The report said providers seeking to retain a risk-based model were under increasing regulatory pressure and this had encouraged the adoption of an asset management ‘capital-lite’ model. The European Solvency II directive had also contributed to this adoption. The report noted this shift limited choice as fewer insurers operated in this area.

The institute warned almost half of the UK working population remains without cover from auto-enrolment and there was a danger of auto-enrolment losing momentum if contribution hikes due in 2018 encouraged higher opt-out rates.

Although the institute noted technology was an essential component of the retirement market, it said quality varied significantly. The report added there was limited evidence of innovation and there was a need for universal adoption of standards across the retirement industry.

Many contributors to the report said UK regulation had moved “against the spirit of pension saving”, and that pensions freedoms were introduced without the infrastructure to provide proper consumer choice or protection.

Pensions expert Tom Barton of Pinsent Masons, the law firm behind Out-Law.com, said it was still “early days” for the retirement choice market.

“Defined benefit (DB) schemes and DB pensions still play a major role in many current retirees' plans,” Barton said. “Auto-enrolment schemes are not yet mature and pot sizes for retirees will often be relatively small. This has an impact on consumer demand and consequent product development.

“As clearer consumer demand emerges for specific types of needs and wants, we expect retirement products will emerge that satisfy those needs and wants. We’ll get there, but these things take time.  Providers were, after all, given only a limited amount of notice of freedom and choice and investment in developing a new suite of products takes time and money,” Barton said.

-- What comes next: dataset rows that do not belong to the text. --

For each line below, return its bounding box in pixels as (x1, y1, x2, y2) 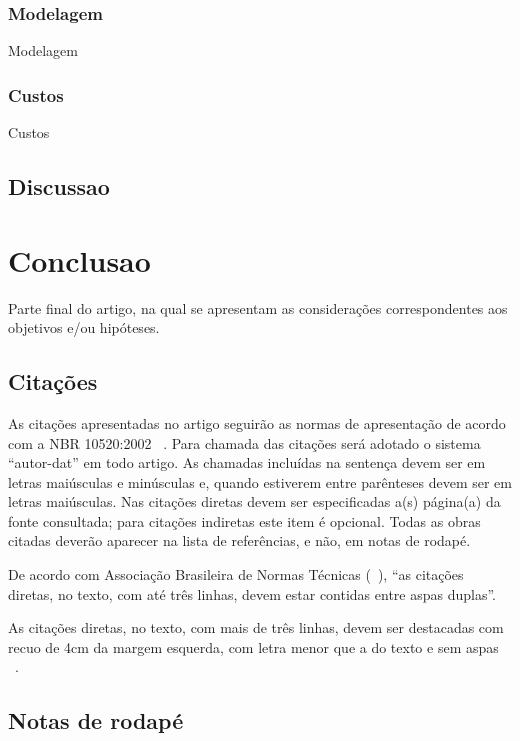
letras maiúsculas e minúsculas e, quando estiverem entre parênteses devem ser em (8, 471, 512, 492)
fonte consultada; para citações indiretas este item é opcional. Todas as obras (8, 510, 481, 531)
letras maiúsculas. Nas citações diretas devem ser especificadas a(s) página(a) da (8, 491, 501, 512)
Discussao (8, 171, 110, 202)
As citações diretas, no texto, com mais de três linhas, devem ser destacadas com (8, 617, 504, 638)
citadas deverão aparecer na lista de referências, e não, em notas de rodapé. (8, 530, 471, 551)
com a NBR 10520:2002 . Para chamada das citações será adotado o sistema (8, 432, 481, 453)
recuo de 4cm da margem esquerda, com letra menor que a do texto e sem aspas (8, 636, 499, 657)
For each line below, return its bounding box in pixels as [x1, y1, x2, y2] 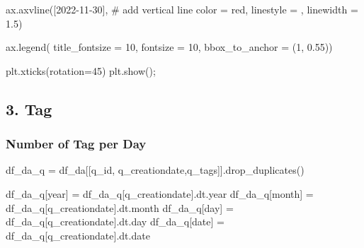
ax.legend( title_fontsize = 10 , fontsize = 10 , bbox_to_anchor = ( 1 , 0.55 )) [6, 40, 333, 54]
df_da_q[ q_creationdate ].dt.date [6, 228, 150, 242]
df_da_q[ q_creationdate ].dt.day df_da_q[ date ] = [6, 214, 224, 229]
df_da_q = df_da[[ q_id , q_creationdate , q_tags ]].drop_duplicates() [6, 163, 305, 177]
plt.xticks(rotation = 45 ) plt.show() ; [6, 63, 156, 78]
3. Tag [6, 98, 52, 119]
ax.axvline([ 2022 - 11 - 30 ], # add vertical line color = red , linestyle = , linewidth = [6, 2, 358, 16]
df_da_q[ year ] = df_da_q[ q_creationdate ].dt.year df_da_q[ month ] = [6, 186, 314, 201]
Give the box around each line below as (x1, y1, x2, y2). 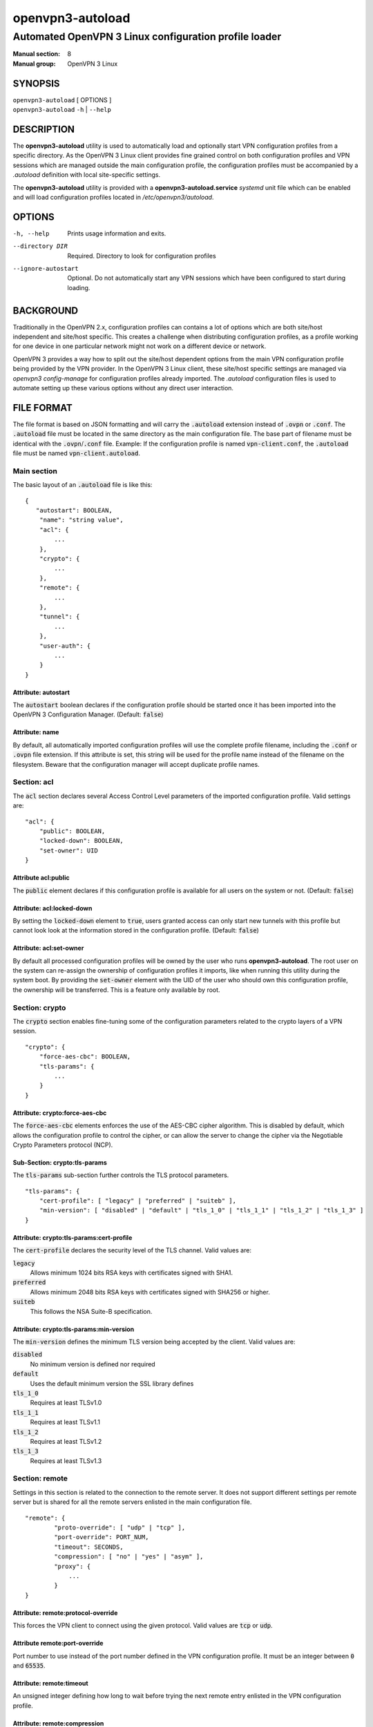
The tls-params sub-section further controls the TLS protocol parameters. (12, 1171, 229, 1179)
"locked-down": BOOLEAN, (39, 837, 124, 845)
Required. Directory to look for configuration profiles (67, 251, 217, 260)
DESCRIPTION (12, 123, 75, 135)
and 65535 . (12, 1661, 46, 1670)
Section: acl (12, 777, 54, 787)
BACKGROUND (12, 305, 79, 316)
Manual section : (12, 50, 61, 58)
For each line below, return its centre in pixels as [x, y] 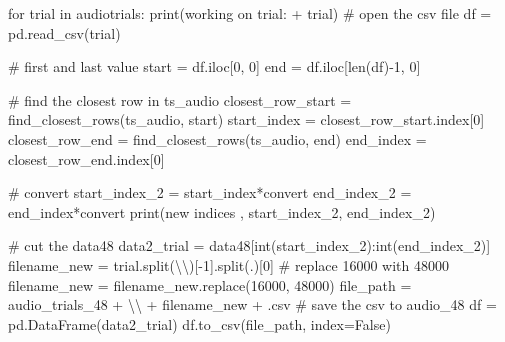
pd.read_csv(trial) [64, 32]
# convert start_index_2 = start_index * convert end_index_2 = [210, 192]
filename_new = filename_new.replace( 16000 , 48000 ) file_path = [210, 284]
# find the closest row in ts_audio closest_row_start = [180, 99]
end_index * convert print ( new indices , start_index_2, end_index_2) [222, 211]
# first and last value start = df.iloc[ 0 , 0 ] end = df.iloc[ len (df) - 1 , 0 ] [214, 66]
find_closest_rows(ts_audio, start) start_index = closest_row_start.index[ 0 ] [246, 119]
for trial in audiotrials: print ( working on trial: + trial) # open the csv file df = [250, 13]
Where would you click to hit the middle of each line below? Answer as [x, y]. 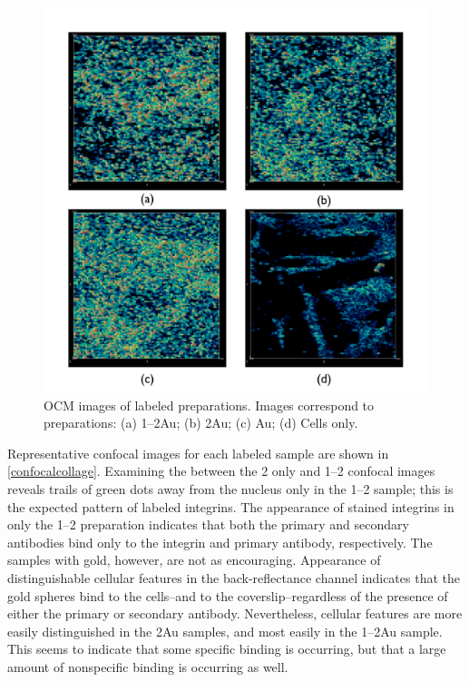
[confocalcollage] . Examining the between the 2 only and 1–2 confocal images [221, 471]
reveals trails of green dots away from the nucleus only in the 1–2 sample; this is [230, 488]
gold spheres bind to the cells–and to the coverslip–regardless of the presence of [228, 595]
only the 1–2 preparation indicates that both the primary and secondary [208, 524]
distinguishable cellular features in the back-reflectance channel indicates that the [234, 577]
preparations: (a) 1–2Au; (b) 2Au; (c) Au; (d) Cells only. [201, 423]
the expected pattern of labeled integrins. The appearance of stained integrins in [231, 506]
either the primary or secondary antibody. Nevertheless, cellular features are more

He said pensions freedoms had made financial planning more challenging for savers as the potential outcomes of retirement saving were broader than before. Barton said tax and regulatory changes also made life harder for individuals when planning how much to save and how to eventually use their pensions pots.

“There are arguments that freedom and choice energised pension saving, because savers like feeling in control of their savings. Quite whether the wider legislative, regulatory and tax regime encourages saving is very much open to question. The difficulty of saving compared with the ease of borrowing is certainly an interesting phenomenon,” Barton said.

“Regulation can help to promote saving but it may be innovation in the savings space that will really make the difference. The trick is to make saving as easy and, potentially, as rewarding a personal experience as spending,” Barton said.

The reforms to the UK pensions landscape came into force in April 2015, giving members of defined contribution schemes more freedom to access their savings when they turn 55. The House of Commons Work & Pensions Committee recently began an inquiry into the success and effectiveness of the 2015 reforms. The committee is looking particularly at how people are accessing pensions and whether they are taking adequate advice.

Meanwhile the UK's state-backed pensions scheme, the National Employment Savings Trust, asked for limits to be put on pensions freedoms to protect its members from losing retirement savings when it responded to the Financial Conduct Authority's retirement outcomes review.